Во исполнение заветной мечты моего начальника «сделать из меня человека», того самого начальника, которого я ткнул во время учения саперной лопатой в подколенную впадину (и притом ткнул не намеренно, в чем меня упрекают некоторые мои друзья, а… и это мое признание приведет их всех в ужас… а исключительно повинуясь воле провидения), так вот, во исполнение заветной мечты моего начальника меня во мгновение ока укатали в те райские кущи, где Ангел – в нашей части личность почти легендарная – уже три месяца, не разгибая спины и "с несгибаемой волей, выполнял самую разнообразную черную работу: ежедневно чистил громадную выгребную яму, не имевшую стока для нечистот (от цифровых данных я избавляю и себя и читателя), наливал помои в корыта для свиней, чистил и топил печи наших предводителей, наполнял ихние ведра углем, устранял следы их пиршеств (главным образом, блевотину, состоявшую из смеси пива и ликера с винегретом) и без конца перебирал наши почти неисчерпаемые картофельные запасы в погребе – выбрасывал гнилую картошку, чтобы гниль не распространялась дальше.

Стоило мне очутиться рядом с Ангелом, как я понял, что не моя воля и уж тем более не какая-то дурацкая «закономерность» или злоба моего предводителя, а божественное провидение привело меня именно сюда, чтобы «сделать человеком». Увидев Ангела, я помял также, что, коль скоро такой Ангел оказался на службе, он должен был чистить нужники, и для меня просто честь составлять ему компанию и заниматься тем же.

В казарменных сообществах воистину «становятся людьми» не те, кому даются льготы, а как раз те, кому достаются тяготы. (Терпение!

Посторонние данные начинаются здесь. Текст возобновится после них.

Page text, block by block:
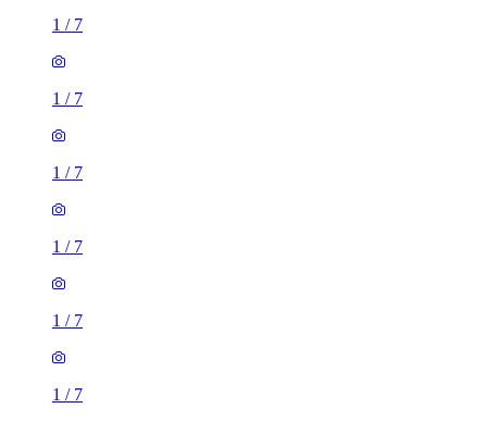
1 / 7
1 / 7
1 / 7
1 / 7
1 / 7
1 / 7
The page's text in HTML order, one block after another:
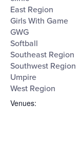
East Region
Girls With Game
GWG
Softball
Southeast Region
Southwest Region
Umpire
West Region
Venues:
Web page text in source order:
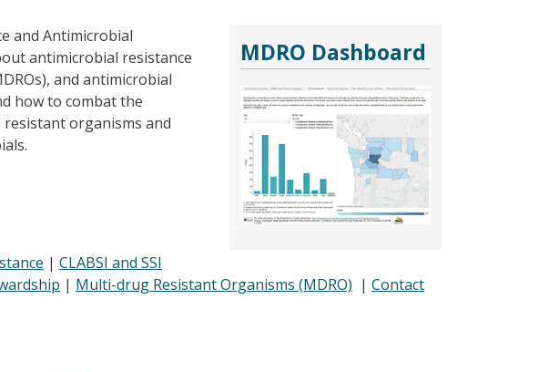
MDRO Dashboard
and Antimicrobial
antimicrobial resistance
and antimicrobial
how to combat the
organisms and
| CLABSI and SSI
| Multi-drug Resistant Organisms (MDRO) | Contact
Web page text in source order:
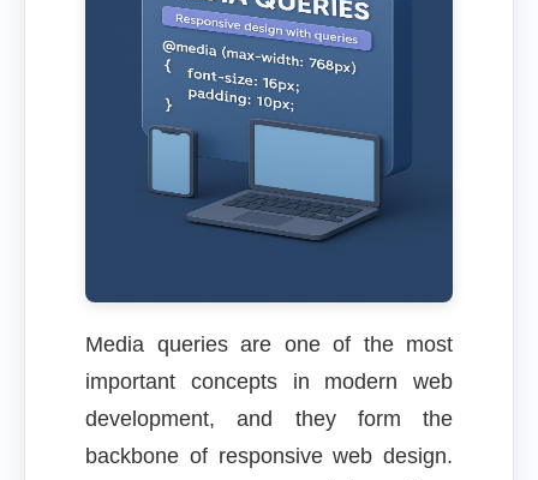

Я прекрасно знаю, что тяготы могут обернуться льготами, и потому всегда настороже!) Например, моя шопеновская служебная командировка до сих пор представляется мне в известной степени пятном, которое можно извинить разве что моей относительной молодостью – мне тогда было двадцать два. Другие льготы (не «тяготы навыворот», а истинные льготы) я не рассматриваю как пятна – к примеру, то обстоятельство, что, будучи батальонным поставщиком угля – отсюда явствует, что я занимался не только экскрементами, – я вел с настоятельницей монастыря бенедиктинок близ Руана сложнейшие переговоры, сильно затянувшиеся по причине взаимного влечения, но самого возвышенного порядка. Мы ежедневно беседовали по нескольку часов, сговариваясь об одном дельце (попутно я должен был рассеивать ее страхи, убеждая, что не донесу на нее): в обмен на хороший уголь, который срочно требовался настоятельнице для прачечной, она должна была разрешить мне принимать два раза в неделю ванну. Обе договаривающиеся стороны дошли прямо-таки до высшей математики в дипломатии в духе Паскаля и Пеги. Хотя монашки догадывались, что с моим вероисповеданием не все благополучно, они приглашали меня на праздничную мессу в день вознесения богородицы, а после потчевали чаем с песочными пирожными (настоятельница знала, что я терпеть не могу кофе). Я отблагодарил монахинь по-рыцарски, презентовав лишний центнер угля и три офицерских белоснежных носовых платка, которые собственноручно стянул – чем особенно горжусь – на вещевом складе немецких вооруженных сил, а потом дал одной парализованной учительнице, и она за мой счет вышила на них слова: «Нет лучше друга, чем неправедный Мамона. Votre ami allemand» [3].

Чтобы не усложнять излишне эту повесть, мне не хотелось бы перечислять многие другие, а уж тем паче все без исключения льготы, которые я получил; так, скажем, в одной лавчонке тканей в Яссах на редкость красивая румынская еврейка поцеловала меня в обе щеки, в губы и в лоб, пробормотав на жаргоне странные слова: «За то, что вы принадлежите к такому жалкому племени»; этот случай имел и свою предысторию и свое продолжение; я рассказываю его с середины, ибо все остальное слишком сложно объяснить. А уж о венгерском полковнике, который помог мне подделать одну справку, я и вовсе не хочу упоминать…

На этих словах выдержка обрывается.